T = ["hello", "world", "test"]
print(sol.search_substrings(s, T))  # [0, 6, -1]

Complexity

  • ⏰ Time complexity: O(n * m), where n is the number of strings in T and m is the length of the string s. Finding a substring takes O(m) time in the worst case.
  • 🧺 Space complexity: O(n) as we need to store the result for each string in T.

Method 2 - Using suffix tree

Read more about suffix tree. We can first get all the suffices of s and check for each element t in T to see if t is the beginning part of any suffix. To make this more efficient, we can build a suffix tree and perform the operations.

For example, s = "mississippi"; T = { "is", "sip", "hi", "sis" }.

The suffices of s

[0]“mississippi”
[1]“ississippi”
[2]“ssissippi”
[3]“sissippi”
[4]“issippi”
[5]“ssippi”
[6]“sippi”
[7]“ippi”
[8]“ppi”
[9]“pi”
[10]“i”
Then for “is” in T, we see it starts at the beginning of suffixes [1] and [4]. For “sip”, we see it in [6]. We do not see “hi” in the suffixes, but we do see “sis” in [3].

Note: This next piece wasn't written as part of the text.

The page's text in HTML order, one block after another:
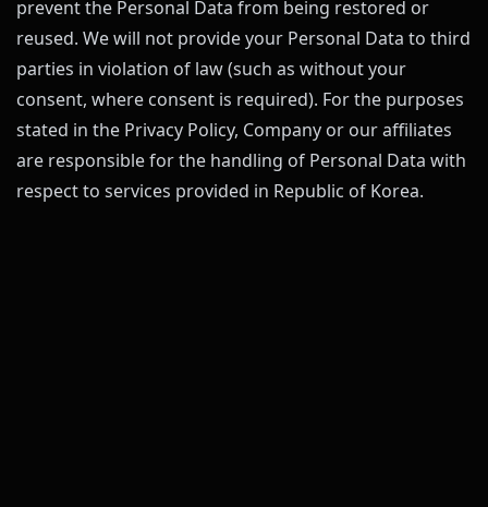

Lets  see how to build suffix tree - Suffix Tree ADT.

Code

Java
public class SuffixTree {
    private static final int ALPHABET_SIZE = 256;
    private Node root;
    
    private class Node {
        Node[] children = new Node[ALPHABET_SIZE];
        ArrayList<Integer> indices = new ArrayList<>();
    }
    
    public SuffixTree(String s) {
        root = new Node();
        for (int i = 0; i < s.length(); i++) {
            addSuffix(s.substring(i), i);
        }
    }
    
    private void addSuffix(String s, int index) {
        Node current = root;
        current.indices.add(index);
        for (char c : s.toCharArray()) {
            if (current.children[c] == null) {
                current.children[c] = new Node();
            }
            current = current.children[c];
            current.indices.add(index);
        }
    }
    
    public List<Integer> searchSubstrings(String s, String[] T) {
        List<Integer> result = new ArrayList<>();
        for (String t : T) {
            result.add(search(t));
        }
        return result;
    }
    
    private int search(String t) {
        Node current = root;
        for (char c : t.toCharArray()) {
            if (current.children[c] == null) {
                return -1;
            }
            current = current.children[c];
        }
        return current.indices.get(0);
    }

    public static void main(String[] args) {
        SuffixTree suffixTree = new SuffixTree("mississippi");
        String[] T = {"is", "sip", "hi", "sis"};
        System.out.println(suffixTree.searchSubstrings("mississippi", T)); // [1, 6, -1, 3]
    }
}
Python
class SuffixTreeNode:
    def __init__(self):
        self.children = {}
        self.indices = []

class SuffixTree:
    def __init__(self, s: str):
        self.root = SuffixTreeNode()
        for i in range(len(s)):
            self._add_suffix(s[i:], i)
    
    def _add_suffix(self, suffix: str, index: int):
        current = self.root
        current.indices.append(index)
        for char in suffix:
            if char not in current.children:
                current.children[char] = SuffixTreeNode()
            current = current.children[char]
            current.indices.append(index)
            
    def search_substrings(self, s: str, T: [str]) -> [int]:
        results = []
        for t in T:
            results.append(self._search(t))
        return results
    
    def _search(self, t: str) -> int:
        current = self.root
        for char in t:
            if char not in current.children:
                return -1
            current = current.children[char]
        return current.indices[0] if current.indices else -1

# Example usage
s = "mississippi"
T = ["is", "sip", "hi", "sis"]
suffix_tree = SuffixTree(s)
print(suffix_tree.search_substrings(s, T))  # [1, 6, -1, 3]

Complexity

  • ⏰ Time complexity: O(n + m + k), where n is the length of the string sm is the number of strings in T, and k is the total length of all strings in T. Building the suffix tree takes O(n), and each search operation takes O(m + k).
  • 🧺 Space complexity: O(n) for storing the suffix tree.